• [Items listed in a dataset]:
:::::

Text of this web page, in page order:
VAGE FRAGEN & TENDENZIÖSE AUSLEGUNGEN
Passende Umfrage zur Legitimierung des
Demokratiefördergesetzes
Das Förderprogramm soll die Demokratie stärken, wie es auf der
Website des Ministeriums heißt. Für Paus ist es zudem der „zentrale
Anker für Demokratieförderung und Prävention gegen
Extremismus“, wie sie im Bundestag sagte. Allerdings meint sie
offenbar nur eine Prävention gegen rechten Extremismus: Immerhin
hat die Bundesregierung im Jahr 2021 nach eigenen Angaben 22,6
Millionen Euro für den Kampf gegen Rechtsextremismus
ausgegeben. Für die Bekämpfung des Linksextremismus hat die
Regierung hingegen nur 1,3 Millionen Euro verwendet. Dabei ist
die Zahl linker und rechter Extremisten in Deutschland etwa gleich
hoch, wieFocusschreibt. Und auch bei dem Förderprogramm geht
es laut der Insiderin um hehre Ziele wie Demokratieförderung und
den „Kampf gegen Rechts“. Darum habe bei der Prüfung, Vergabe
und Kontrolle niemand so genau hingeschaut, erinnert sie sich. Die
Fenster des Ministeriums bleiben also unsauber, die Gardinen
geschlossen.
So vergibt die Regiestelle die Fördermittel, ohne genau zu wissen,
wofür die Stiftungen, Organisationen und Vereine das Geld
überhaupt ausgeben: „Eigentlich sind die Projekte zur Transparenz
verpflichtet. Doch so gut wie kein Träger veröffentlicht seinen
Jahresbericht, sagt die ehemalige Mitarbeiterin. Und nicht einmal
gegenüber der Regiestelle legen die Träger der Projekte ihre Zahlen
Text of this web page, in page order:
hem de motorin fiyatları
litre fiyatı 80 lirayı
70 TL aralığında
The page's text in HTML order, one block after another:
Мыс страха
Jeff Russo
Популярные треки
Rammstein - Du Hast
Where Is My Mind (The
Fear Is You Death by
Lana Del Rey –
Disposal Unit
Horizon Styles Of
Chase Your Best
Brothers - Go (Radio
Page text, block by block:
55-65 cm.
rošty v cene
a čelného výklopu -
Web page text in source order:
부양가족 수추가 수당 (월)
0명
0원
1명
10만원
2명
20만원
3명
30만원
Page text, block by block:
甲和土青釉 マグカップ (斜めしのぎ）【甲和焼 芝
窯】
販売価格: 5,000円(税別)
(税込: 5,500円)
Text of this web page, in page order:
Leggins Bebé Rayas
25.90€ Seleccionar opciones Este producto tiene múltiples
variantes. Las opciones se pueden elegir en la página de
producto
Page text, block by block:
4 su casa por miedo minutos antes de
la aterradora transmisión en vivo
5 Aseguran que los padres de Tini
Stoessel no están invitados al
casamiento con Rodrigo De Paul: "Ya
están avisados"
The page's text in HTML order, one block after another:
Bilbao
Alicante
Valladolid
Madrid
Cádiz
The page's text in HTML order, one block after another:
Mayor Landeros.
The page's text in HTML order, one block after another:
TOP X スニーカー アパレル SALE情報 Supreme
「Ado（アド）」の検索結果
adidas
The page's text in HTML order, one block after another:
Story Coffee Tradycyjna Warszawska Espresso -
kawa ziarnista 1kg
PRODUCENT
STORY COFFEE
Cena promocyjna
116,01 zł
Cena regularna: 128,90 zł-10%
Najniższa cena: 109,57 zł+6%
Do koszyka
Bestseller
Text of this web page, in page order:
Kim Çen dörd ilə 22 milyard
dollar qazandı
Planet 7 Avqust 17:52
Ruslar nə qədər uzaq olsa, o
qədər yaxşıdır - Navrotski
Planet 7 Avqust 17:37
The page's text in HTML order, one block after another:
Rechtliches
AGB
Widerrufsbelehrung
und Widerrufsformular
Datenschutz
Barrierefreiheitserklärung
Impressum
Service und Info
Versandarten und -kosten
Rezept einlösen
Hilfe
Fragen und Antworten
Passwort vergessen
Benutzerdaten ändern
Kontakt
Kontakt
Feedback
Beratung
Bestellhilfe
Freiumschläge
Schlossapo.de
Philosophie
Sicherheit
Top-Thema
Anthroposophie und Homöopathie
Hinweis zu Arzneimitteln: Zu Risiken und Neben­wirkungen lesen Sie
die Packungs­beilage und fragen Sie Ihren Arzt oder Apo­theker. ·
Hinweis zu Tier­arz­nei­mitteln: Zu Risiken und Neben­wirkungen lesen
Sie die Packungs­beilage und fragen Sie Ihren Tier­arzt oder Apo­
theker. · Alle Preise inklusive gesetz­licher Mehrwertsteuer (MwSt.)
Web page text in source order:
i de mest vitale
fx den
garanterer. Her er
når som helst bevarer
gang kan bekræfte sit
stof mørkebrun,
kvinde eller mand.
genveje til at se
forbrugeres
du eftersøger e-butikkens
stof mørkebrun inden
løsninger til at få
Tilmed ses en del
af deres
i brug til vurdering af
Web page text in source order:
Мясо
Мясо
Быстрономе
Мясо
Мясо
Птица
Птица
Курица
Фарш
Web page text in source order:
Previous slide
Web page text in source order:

:::::

• [WHAT YOU ARE ASKED TO DO]:
Exactly as they are written, print the entries again.

• [PROBLEM SOLUTION]:
Text of this web page, in page order:
VAGE FRAGEN & TENDENZIÖSE AUSLEGUNGEN
Passende Umfrage zur Legitimierung des
Demokratiefördergesetzes
Das Förderprogramm soll die Demokratie stärken, wie es auf der
Website des Ministeriums heißt. Für Paus ist es zudem der „zentrale
Anker für Demokratieförderung und Prävention gegen
Extremismus“, wie sie im Bundestag sagte. Allerdings meint sie
offenbar nur eine Prävention gegen rechten Extremismus: Immerhin
hat die Bundesregierung im Jahr 2021 nach eigenen Angaben 22,6
Millionen Euro für den Kampf gegen Rechtsextremismus
ausgegeben. Für die Bekämpfung des Linksextremismus hat die
Regierung hingegen nur 1,3 Millionen Euro verwendet. Dabei ist
die Zahl linker und rechter Extremisten in Deutschland etwa gleich
hoch, wieFocusschreibt. Und auch bei dem Förderprogramm geht
es laut der Insiderin um hehre Ziele wie Demokratieförderung und
den „Kampf gegen Rechts“. Darum habe bei der Prüfung, Vergabe
und Kontrolle niemand so genau hingeschaut, erinnert sie sich. Die
Fenster des Ministeriums bleiben also unsauber, die Gardinen
geschlossen.
So vergibt die Regiestelle die Fördermittel, ohne genau zu wissen,
wofür die Stiftungen, Organisationen und Vereine das Geld
überhaupt ausgeben: „Eigentlich sind die Projekte zur Transparenz
verpflichtet. Doch so gut wie kein Träger veröffentlicht seinen
Jahresbericht, sagt die ehemalige Mitarbeiterin. Und nicht einmal
gegenüber der Regiestelle legen die Träger der Projekte ihre Zahlen
Text of this web page, in page order:
hem de motorin fiyatları
litre fiyatı 80 lirayı
70 TL aralığında
The page's text in HTML order, one block after another:
Мыс страха
Jeff Russo
Популярные треки
Rammstein - Du Hast
Where Is My Mind (The
Fear Is You Death by
Lana Del Rey –
Disposal Unit
Horizon Styles Of
Chase Your Best
Brothers - Go (Radio
Page text, block by block:
55-65 cm.
rošty v cene
a čelného výklopu -
Web page text in source order:
부양가족 수추가 수당 (월)
0명
0원
1명
10만원
2명
20만원
3명
30만원
Page text, block by block:
甲和土青釉 マグカップ (斜めしのぎ）【甲和焼 芝
窯】
販売価格: 5,000円(税別)
(税込: 5,500円)
Text of this web page, in page order:
Leggins Bebé Rayas
25.90€ Seleccionar opciones Este producto tiene múltiples
variantes. Las opciones se pueden elegir en la página de
producto
Page text, block by block:
4 su casa por miedo minutos antes de
la aterradora transmisión en vivo
5 Aseguran que los padres de Tini
Stoessel no están invitados al
casamiento con Rodrigo De Paul: "Ya
están avisados"
The page's text in HTML order, one block after another:
Bilbao
Alicante
Valladolid
Madrid
Cádiz
The page's text in HTML order, one block after another:
Mayor Landeros.
The page's text in HTML order, one block after another:
TOP X スニーカー アパレル SALE情報 Supreme
「Ado（アド）」の検索結果
adidas
The page's text in HTML order, one block after another:
Story Coffee Tradycyjna Warszawska Espresso -
kawa ziarnista 1kg
PRODUCENT
STORY COFFEE
Cena promocyjna
116,01 zł
Cena regularna: 128,90 zł-10%
Najniższa cena: 109,57 zł+6%
Do koszyka
Bestseller
Text of this web page, in page order:
Kim Çen dörd ilə 22 milyard
dollar qazandı
Planet 7 Avqust 17:52
Ruslar nə qədər uzaq olsa, o
qədər yaxşıdır - Navrotski
Planet 7 Avqust 17:37
The page's text in HTML order, one block after another:
Rechtliches
AGB
Widerrufsbelehrung
und Widerrufsformular
Datenschutz
Barrierefreiheitserklärung
Impressum
Service und Info
Versandarten und -kosten
Rezept einlösen
Hilfe
Fragen und Antworten
Passwort vergessen
Benutzerdaten ändern
Kontakt
Kontakt
Feedback
Beratung
Bestellhilfe
Freiumschläge
Schlossapo.de
Philosophie
Sicherheit
Top-Thema
Anthroposophie und Homöopathie
Hinweis zu Arzneimitteln: Zu Risiken und Neben­wirkungen lesen Sie
die Packungs­beilage und fragen Sie Ihren Arzt oder Apo­theker. ·
Hinweis zu Tier­arz­nei­mitteln: Zu Risiken und Neben­wirkungen lesen
Sie die Packungs­beilage und fragen Sie Ihren Tier­arzt oder Apo­
theker. · Alle Preise inklusive gesetz­licher Mehrwertsteuer (MwSt.)
Web page text in source order:
i de mest vitale
fx den
garanterer. Her er
når som helst bevarer
gang kan bekræfte sit
stof mørkebrun,
kvinde eller mand.
genveje til at se
forbrugeres
du eftersøger e-butikkens
stof mørkebrun inden
løsninger til at få
Tilmed ses en del
af deres
i brug til vurdering af
Web page text in source order:
Мясо
Мясо
Быстрономе
Мясо
Мясо
Птица
Птица
Курица
Фарш
Web page text in source order:
Previous slide
Web page text in source order:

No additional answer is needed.